TASK DESCRIPTION:
All pictures are to be omitted while the lines starting at the line with "excessive information. (18, 55, 97, 67)" and ending at the line with "hist price if !for, fc(green%50)" in the material below are retyped exactly, both ends included.

DATASET EXTRACT:
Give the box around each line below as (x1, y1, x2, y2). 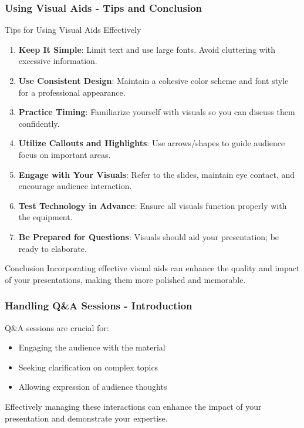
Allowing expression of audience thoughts (18, 380, 167, 393)
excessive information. (18, 55, 97, 67)
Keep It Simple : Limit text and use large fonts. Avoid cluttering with (18, 43, 276, 55)
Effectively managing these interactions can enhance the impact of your (5, 400, 262, 412)
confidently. (18, 117, 60, 129)
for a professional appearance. (18, 86, 126, 98)
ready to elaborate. (18, 242, 87, 254)
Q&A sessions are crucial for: (5, 321, 109, 333)
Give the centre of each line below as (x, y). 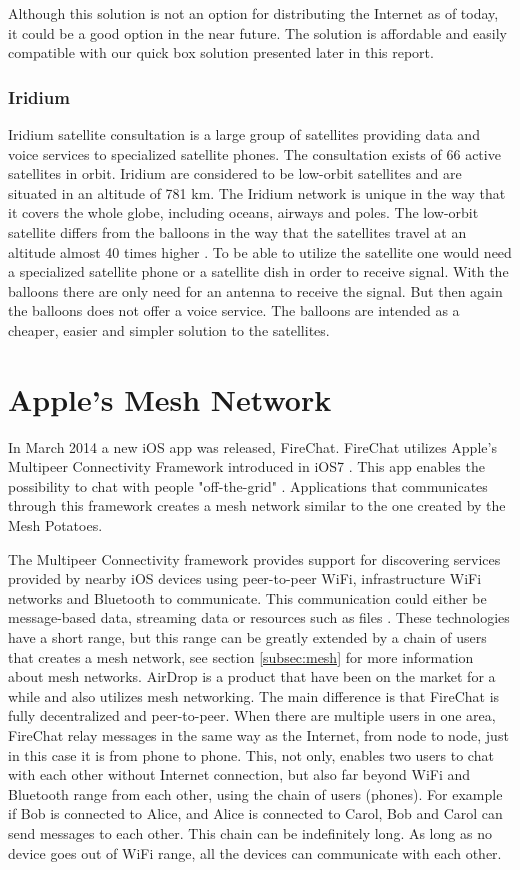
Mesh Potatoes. (55, 525)
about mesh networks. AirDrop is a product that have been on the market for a (252, 676)
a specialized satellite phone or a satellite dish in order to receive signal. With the (258, 271)
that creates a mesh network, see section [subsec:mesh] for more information (241, 656)
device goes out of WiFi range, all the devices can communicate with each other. (255, 852)
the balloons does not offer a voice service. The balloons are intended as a (234, 310)
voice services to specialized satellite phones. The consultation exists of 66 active (254, 153)
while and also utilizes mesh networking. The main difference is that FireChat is (254, 695)
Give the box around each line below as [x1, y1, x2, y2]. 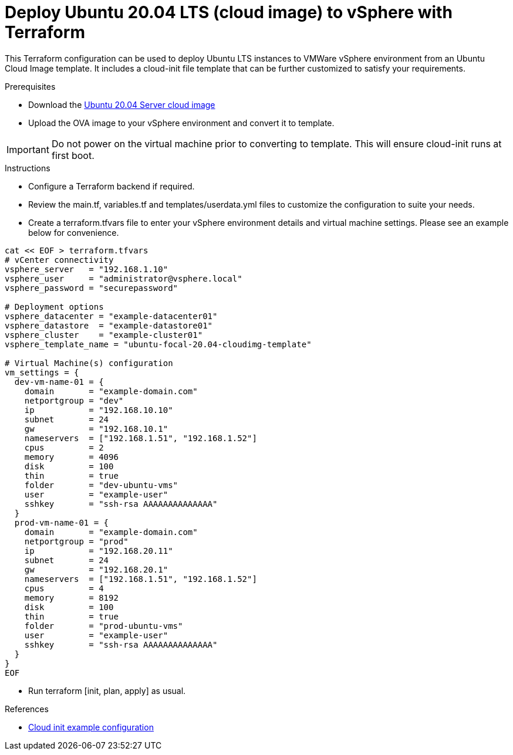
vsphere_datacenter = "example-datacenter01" [5, 311, 218, 321]
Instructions [5, 162, 50, 173]
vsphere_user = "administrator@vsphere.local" [5, 273, 242, 283]
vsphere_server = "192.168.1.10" [5, 264, 168, 274]
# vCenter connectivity [5, 255, 114, 265]
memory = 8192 [24, 593, 119, 602]
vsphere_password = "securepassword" [5, 283, 178, 293]
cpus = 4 [24, 583, 104, 593]
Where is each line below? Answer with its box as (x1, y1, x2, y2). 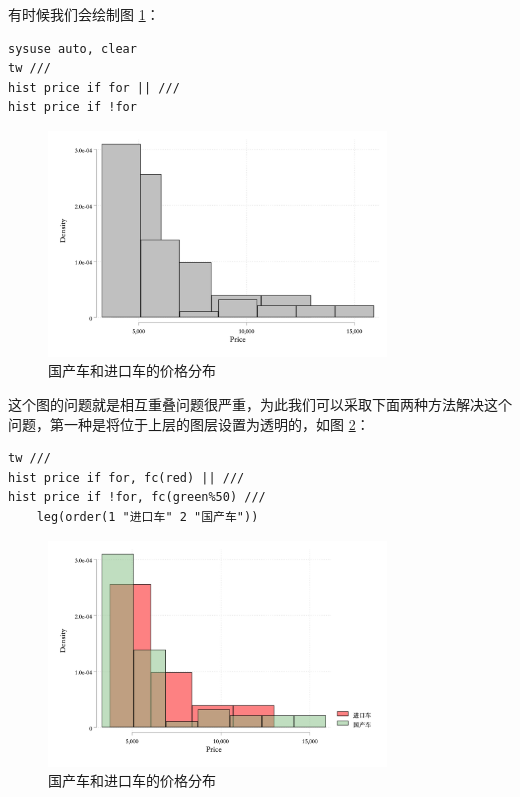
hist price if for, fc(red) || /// (8, 470, 245, 485)
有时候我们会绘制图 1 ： (8, 4, 160, 24)
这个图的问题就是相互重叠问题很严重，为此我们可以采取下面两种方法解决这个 (8, 394, 512, 415)
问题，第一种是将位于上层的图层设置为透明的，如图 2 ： (8, 413, 370, 434)
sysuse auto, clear (8, 41, 137, 56)
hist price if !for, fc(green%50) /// (8, 490, 266, 505)
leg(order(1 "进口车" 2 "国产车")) (36, 510, 259, 525)

EXERCISE SOLUTION:
excessive information. (18, 55, 97, 67)
Keep It Simple : Limit text and use large fonts. Avoid cluttering with (18, 43, 276, 55)
Effectively managing these interactions can enhance the impact of your (5, 400, 262, 412)
confidently. (18, 117, 60, 129)
for a professional appearance. (18, 86, 126, 98)
ready to elaborate. (18, 242, 87, 254)
Q&A sessions are crucial for: (5, 321, 109, 333)
Give the centre of each line below as (x, y). 
Mesh Potatoes. (55, 525)
about mesh networks. AirDrop is a product that have been on the market for a (252, 676)
a specialized satellite phone or a satellite dish in order to receive signal. With the (258, 271)
that creates a mesh network, see section [subsec:mesh] for more information (241, 656)
device goes out of WiFi range, all the devices can communicate with each other. (255, 852)
the balloons does not offer a voice service. The balloons are intended as a (234, 310)
voice services to specialized satellite phones. The consultation exists of 66 active (254, 153)
while and also utilizes mesh networking. The main difference is that FireChat is (254, 695)
Give the box around each line below as [x1, y1, x2, y2]. 
vsphere_datacenter = "example-datacenter01" [5, 311, 218, 321]
Instructions [5, 162, 50, 173]
vsphere_user = "administrator@vsphere.local" [5, 273, 242, 283]
vsphere_server = "192.168.1.10" [5, 264, 168, 274]
# vCenter connectivity [5, 255, 114, 265]
memory = 8192 [24, 593, 119, 602]
vsphere_password = "securepassword" [5, 283, 178, 293]
cpus = 4 [24, 583, 104, 593]
Where is each line below? Answer with its box as (x1, y1, x2, y2). 
hist price if for, fc(red) || /// (8, 470, 245, 485)
有时候我们会绘制图 1 ： (8, 4, 160, 24)
这个图的问题就是相互重叠问题很严重，为此我们可以采取下面两种方法解决这个 (8, 394, 512, 415)
问题，第一种是将位于上层的图层设置为透明的，如图 2 ： (8, 413, 370, 434)
sysuse auto, clear (8, 41, 137, 56)
hist price if !for, fc(green%50) /// (8, 490, 266, 505)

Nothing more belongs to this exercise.